Scoop up and remove some sunflower hulls. Pick up catalpa pods. Fill the porch planter with pansies, petunias, and allium. Brace yourself to begin removing echinacea from the front bed.

Talk to Scott about chipmunks. Shop for a second umbrella. Unwrap patio furniture.

And now, I’m pooped. Have stock on the stove for butternut ginger soup for dinner. Easy peasy.

I can hardly wait til tomorrow for the new Perry Mason. May go back and watch episodes four and five again. The plot is densely woven (in a good way).

“It’ll start getting cooler”

It’s 60 degrees here. Crickets sing their autumnal songs. Hard not to feel blessed, with zero hurricanes coming at us and zero fires raging nearby. The finches are feeding on the echinacea seed heads near the side door. When I come out, they fly off, startled and pretty.

K went to work today for only the second time since March 13. There were 313 Covid cases in Massachusetts yesterday, so I don’t know? Finn understood the change and stayed up in bed with me.

I am adding batting to the single-layer sections of the global warming quilt. Tricky. Fussy in a way that would be avoided if I were a Point-A-to-Point-B creator. Believe me, sometimes I wish I was.

But just look at that amaranth! It is one of the few glorious results of my seed planting efforts this year. Exactly ONE of the dozens of sunflower seeds I planted survived the rabbits.

The huge squash leaves came from a rogue seed that took root when a piece of compost fell into a yard waste bin and took off! I love how surprises arrive in the garden with a casual regularity that defy their miraculous nature.

June flourish

We planted a new bush out front — a Sweet Bay Magnolia– to block a fairly recently denuded corner.

And look how this new Arbor Vitae nearly completely screens out the neighbor’s car! This is the view out our living room windows, so it matters.

I succumbed to an ad inserted in my Instagram feed. Yikes! What’ll happen next? But look at the sweet solar powered bird bath bubbler I got for under $15. After just a little sun, it shoots up a five or six inch spray.

So many plants thriving, I’ll try not to get too hung up on the climbing hydrangea that died this year (another victim of the black walnut?). Out back, we splurged and planted some decent-sized birches and a lovely large pine. They’re all beautiful and functional as screening and, as it turns out, economical because I no longer feel any urgency about replacing our fence.

Ciao! Off to watch the Belmont Stakes.

A Temporary Guest

“Landscape has a secret and silent memory, a narrative of presence where nothing is ever forgotten.”  John O’Donohue (this and all following quotes from “Anam Cara, A Book of Celtic Wisdom”).

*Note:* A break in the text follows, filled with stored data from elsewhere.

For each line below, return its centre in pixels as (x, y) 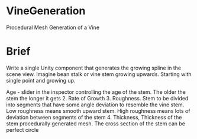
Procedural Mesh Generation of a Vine (53, 27)
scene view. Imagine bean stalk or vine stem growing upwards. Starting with (99, 74)
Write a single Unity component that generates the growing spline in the (94, 68)
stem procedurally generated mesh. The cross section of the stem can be (96, 124)
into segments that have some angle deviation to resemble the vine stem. (95, 105)
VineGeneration (46, 11)
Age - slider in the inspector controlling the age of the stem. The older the (96, 92)
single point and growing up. (41, 80)
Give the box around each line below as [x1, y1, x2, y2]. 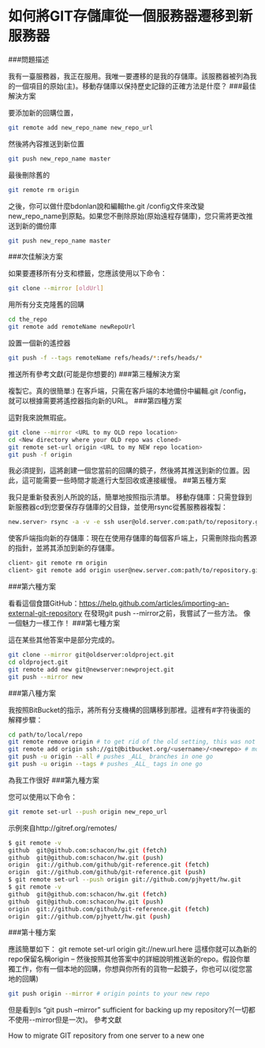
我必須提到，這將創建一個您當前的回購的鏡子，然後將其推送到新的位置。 [8, 466, 243, 475]
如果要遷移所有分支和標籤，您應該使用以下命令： [8, 269, 167, 278]
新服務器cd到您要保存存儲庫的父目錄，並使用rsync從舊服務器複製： [8, 503, 229, 512]
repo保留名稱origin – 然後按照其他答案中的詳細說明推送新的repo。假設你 [8, 954, 244, 964]
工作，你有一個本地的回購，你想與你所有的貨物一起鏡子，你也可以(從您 [14, 964, 246, 974]
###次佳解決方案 [8, 252, 63, 262]
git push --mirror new [8, 673, 83, 680]
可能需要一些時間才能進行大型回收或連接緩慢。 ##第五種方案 [28, 476, 226, 485]
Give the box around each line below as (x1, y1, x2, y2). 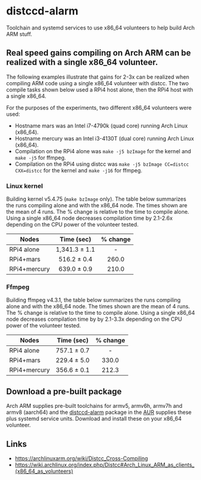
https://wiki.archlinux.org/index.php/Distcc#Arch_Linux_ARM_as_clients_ (14, 461, 195, 468)
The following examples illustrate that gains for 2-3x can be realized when (6, 73, 190, 81)
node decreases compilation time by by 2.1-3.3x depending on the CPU (6, 315, 182, 323)
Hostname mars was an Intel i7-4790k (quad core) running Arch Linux (14, 122, 188, 129)
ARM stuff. (6, 30, 32, 37)
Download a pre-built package (6, 386, 122, 396)
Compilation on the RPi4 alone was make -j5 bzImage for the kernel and (14, 147, 191, 154)
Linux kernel (6, 181, 43, 190)
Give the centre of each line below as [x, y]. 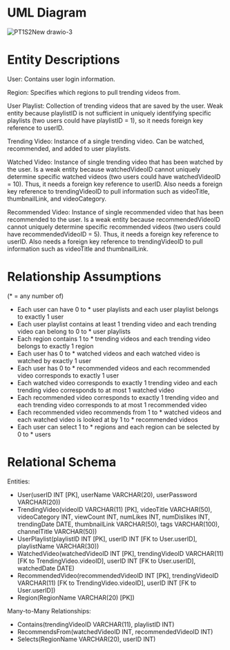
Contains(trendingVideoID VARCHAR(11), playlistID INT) [96, 624]
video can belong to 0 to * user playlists [74, 331]
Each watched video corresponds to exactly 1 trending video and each [117, 382]
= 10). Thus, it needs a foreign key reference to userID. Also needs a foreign [115, 184]
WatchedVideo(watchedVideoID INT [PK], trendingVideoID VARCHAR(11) [121, 553]
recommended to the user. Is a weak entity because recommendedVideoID [114, 219]
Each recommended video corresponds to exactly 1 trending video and [118, 397]
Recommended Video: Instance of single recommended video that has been [115, 212]
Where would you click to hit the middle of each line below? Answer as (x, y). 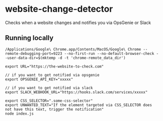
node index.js (20, 114)
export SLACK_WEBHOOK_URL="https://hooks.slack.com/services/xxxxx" (76, 92)
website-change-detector (59, 9)
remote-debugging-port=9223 (34, 53)
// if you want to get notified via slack (49, 88)
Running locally (29, 38)
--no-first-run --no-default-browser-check (109, 53)
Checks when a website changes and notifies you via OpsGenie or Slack (78, 23)
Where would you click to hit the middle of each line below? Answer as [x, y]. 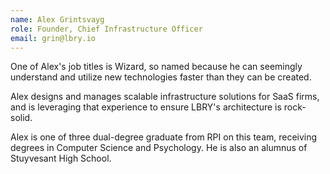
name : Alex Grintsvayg [57, 19]
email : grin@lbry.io [53, 38]
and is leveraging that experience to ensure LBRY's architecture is [146, 107]
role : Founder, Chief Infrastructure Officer [106, 29]
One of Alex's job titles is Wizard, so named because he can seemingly [156, 67]
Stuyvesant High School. [61, 158]
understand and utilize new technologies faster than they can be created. [161, 77]
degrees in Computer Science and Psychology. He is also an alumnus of [159, 148]
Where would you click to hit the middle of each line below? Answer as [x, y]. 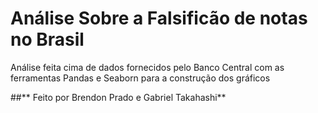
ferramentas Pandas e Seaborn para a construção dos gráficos [140, 78]
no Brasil [47, 39]
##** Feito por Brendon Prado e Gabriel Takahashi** [118, 97]
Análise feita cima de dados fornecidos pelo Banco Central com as [147, 67]
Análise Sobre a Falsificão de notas [159, 18]
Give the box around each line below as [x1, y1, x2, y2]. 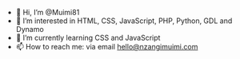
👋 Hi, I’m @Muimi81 [15, 8, 80, 17]
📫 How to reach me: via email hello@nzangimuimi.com [15, 42, 198, 51]
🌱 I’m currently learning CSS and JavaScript [15, 33, 161, 42]
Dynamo [15, 25, 44, 33]
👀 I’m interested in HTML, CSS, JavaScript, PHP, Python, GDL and [15, 16, 233, 26]
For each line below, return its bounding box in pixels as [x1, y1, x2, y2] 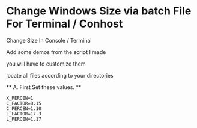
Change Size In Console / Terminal [6, 37, 92, 44]
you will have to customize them [6, 60, 86, 67]
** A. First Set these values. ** [6, 83, 82, 91]
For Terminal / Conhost [6, 17, 123, 31]
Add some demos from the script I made [6, 48, 106, 55]
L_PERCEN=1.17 [6, 116, 42, 122]
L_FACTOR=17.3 [6, 111, 42, 117]
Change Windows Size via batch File [6, 4, 192, 18]
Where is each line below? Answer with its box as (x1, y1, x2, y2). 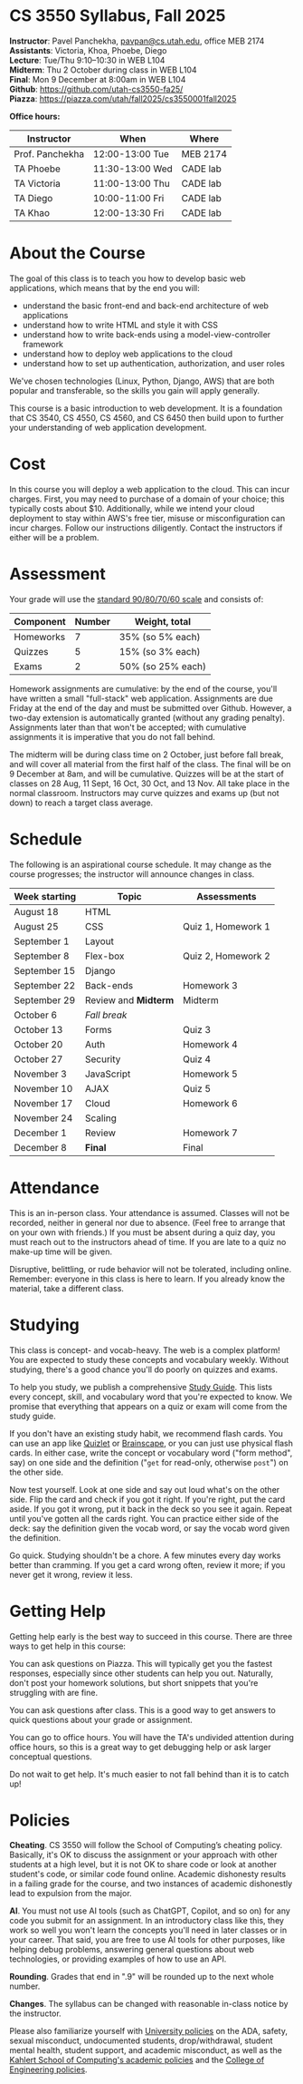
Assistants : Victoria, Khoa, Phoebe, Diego (9, 44, 167, 55)
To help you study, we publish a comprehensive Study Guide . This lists (9, 1381, 273, 1392)
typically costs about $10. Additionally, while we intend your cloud (9, 502, 255, 513)
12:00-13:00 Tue (92, 147, 170, 160)
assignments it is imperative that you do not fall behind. (9, 731, 215, 742)
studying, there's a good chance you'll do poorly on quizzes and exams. (9, 1364, 279, 1375)
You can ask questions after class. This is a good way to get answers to (9, 1704, 276, 1715)
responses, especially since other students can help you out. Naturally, (9, 1668, 274, 1679)
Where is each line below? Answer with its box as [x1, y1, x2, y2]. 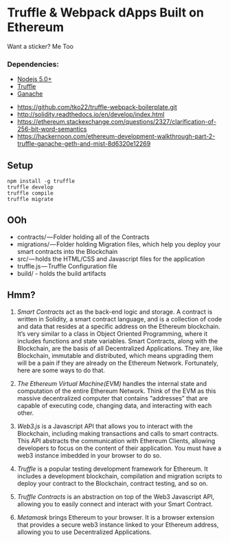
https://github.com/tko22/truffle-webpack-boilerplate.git [16, 103, 177, 111]
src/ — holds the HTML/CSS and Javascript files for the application [16, 255, 205, 263]
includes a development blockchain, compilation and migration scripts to [16, 471, 222, 480]
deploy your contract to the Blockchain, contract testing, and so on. [16, 479, 208, 487]
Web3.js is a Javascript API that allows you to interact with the [16, 422, 194, 430]
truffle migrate [7, 196, 54, 203]
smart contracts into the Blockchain [16, 247, 118, 255]
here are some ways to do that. [16, 366, 105, 374]
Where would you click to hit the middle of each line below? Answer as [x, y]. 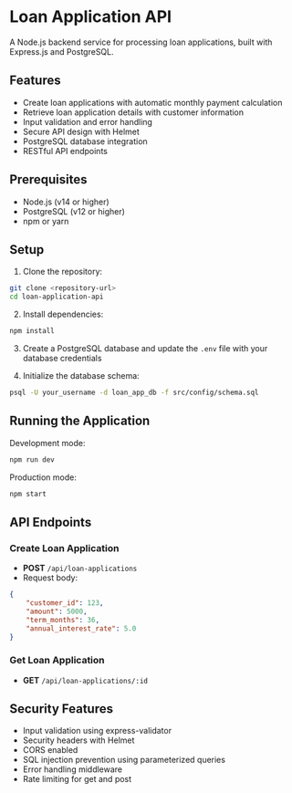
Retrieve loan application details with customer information [133, 112]
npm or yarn [46, 221]
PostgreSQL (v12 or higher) [74, 211]
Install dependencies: [63, 314]
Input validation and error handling [88, 121]
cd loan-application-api [57, 297]
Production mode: [43, 477]
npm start [28, 494]

According to the ancient Celts, “Landscape is not matter nor merely nature, rather it enjoys luminosity. Landscape is numinous”.

To “consider yourself as a complete stranger … who has just stepped ashore in your life” is to realize that you are not “the helpless owner of a deadened life but rather a temporary guest gifted with blessing and possibilities you could neither invent nor earn”.

Have a great weekend! I am off to the garden center with a friend and not likely to have clean fingernails for awhile.

Anam Cara is Gaelic for ‘soul friend’.